🤖 AI Summary
This study addresses the lack of transparency and robustness in Kandidattest, a widely used Danish voting advice application, whose algorithm exhibits significant sensitivity to minor parameter adjustments—potentially misleading voters through unstable candidate recommendations. For the first time, this work conducts a fine-grained robustness audit of a real-world Nordic voting advice system by simulating questionnaire responses to systematically evaluate output stability under variations in question weights and counts. Integrating algorithmic auditing, synthetic data generation, and sensitivity analysis, the research quantifies the system’s dependence on input and configuration changes, revealing pronounced instability. These findings raise serious concerns about the reliability of such tools as democratic decision-support instruments.
📝 Abstract
Voting Advice Applications (VAA) are tools designed to help voters compare political candidates on policy preferences prior to elections. VAAs are popular tools in European countries and in other countries with multi-party democratic systems. Through a freedom of information request we got access to the inner workings of a popular Danish VAA called the Kandidattest which is implemented by major Danish news outlet and has been used for general, municipal, and European elections. Users and politicians from every political party answer the same online questionnaire and get matched based on the agreement percentage stemming from their answers. VAAs play a significant role in elections with 45% of surveyed voters reporting they followed its recommendations in the past Danish general election, however, the inner workings of VAAs have not been thoroughly evaluated.

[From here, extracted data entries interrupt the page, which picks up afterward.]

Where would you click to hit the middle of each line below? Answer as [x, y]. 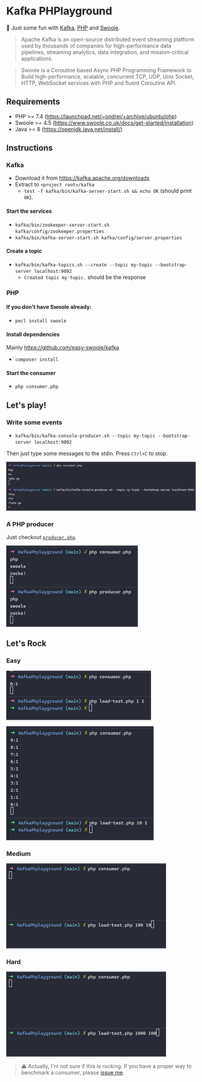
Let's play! [26, 405]
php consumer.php [37, 387]
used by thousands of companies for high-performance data [96, 46]
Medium [19, 854]
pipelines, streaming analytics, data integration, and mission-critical [105, 52]
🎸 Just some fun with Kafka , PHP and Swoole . [63, 28]
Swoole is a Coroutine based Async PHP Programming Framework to [106, 70]
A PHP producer [30, 524]
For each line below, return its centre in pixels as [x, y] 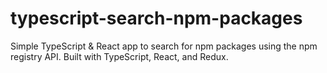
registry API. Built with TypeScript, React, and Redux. [119, 56]
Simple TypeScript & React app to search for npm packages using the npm [164, 46]
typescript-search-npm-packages [156, 18]
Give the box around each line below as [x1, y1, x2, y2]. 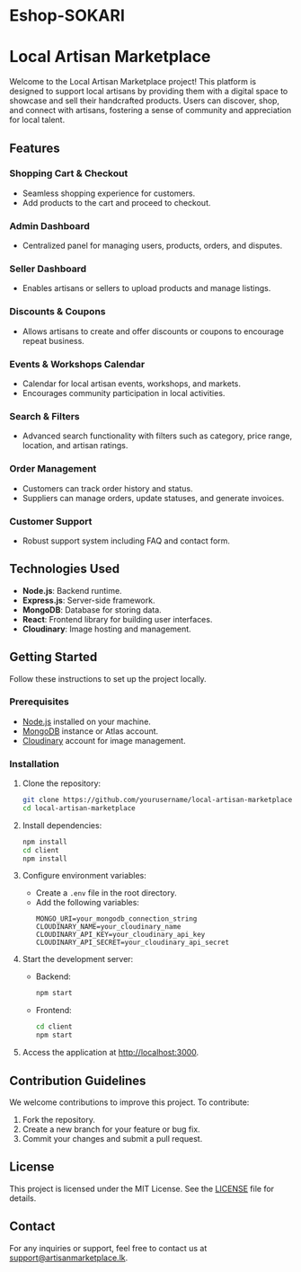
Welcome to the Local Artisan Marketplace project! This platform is [9, 76, 257, 87]
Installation [9, 757, 60, 770]
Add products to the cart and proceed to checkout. [22, 197, 211, 208]
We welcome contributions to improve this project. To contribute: [9, 1097, 250, 1108]
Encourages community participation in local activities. [22, 388, 226, 398]
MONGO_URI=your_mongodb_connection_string [35, 914, 198, 923]
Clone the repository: [22, 778, 102, 789]
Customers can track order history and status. [22, 482, 193, 494]
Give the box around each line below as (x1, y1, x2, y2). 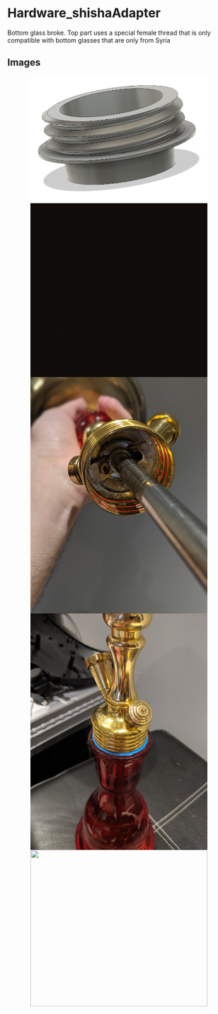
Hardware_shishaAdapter (7, 5, 161, 21)
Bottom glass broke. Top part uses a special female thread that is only (7, 28, 211, 37)
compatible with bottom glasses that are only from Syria (7, 35, 171, 44)
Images (7, 57, 41, 69)
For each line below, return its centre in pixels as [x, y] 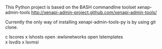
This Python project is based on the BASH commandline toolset [71, 7]
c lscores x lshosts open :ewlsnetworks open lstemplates [64, 37]
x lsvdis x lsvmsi [22, 42]
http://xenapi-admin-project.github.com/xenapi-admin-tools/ [94, 12]
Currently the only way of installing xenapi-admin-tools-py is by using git [80, 22]
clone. [12, 27]
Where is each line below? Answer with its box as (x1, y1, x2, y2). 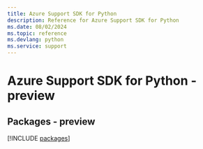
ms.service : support (7, 43, 68, 50)
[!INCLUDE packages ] (7, 134, 70, 142)
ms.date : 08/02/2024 (7, 23, 68, 30)
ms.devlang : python (7, 36, 64, 43)
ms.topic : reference (7, 29, 68, 37)
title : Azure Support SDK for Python (7, 10, 117, 17)
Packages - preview (7, 115, 96, 127)
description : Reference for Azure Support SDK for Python (7, 17, 179, 24)
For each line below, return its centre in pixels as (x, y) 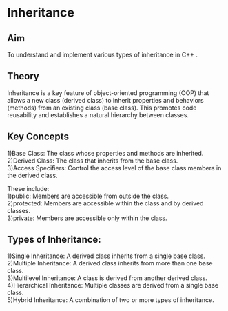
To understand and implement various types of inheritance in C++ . (103, 54)
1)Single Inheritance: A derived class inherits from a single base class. (106, 256)
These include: (28, 188)
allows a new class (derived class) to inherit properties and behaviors (106, 100)
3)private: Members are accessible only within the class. (87, 218)
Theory (23, 76)
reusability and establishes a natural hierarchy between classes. (98, 114)
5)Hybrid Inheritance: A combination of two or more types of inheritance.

We find that the algorithm is not robust enough for users to trust the agreement percentages in the output, as small changes to the algorithm can lead to different results, potentially affecting election results. We conduct an algorithmic audit of the Kandidattest's robustness, using simulated responses to investigate the tool's brittleness, with respect to minor adjustments of the algorithm's weight, and changes in the number of questions of the questionnaire.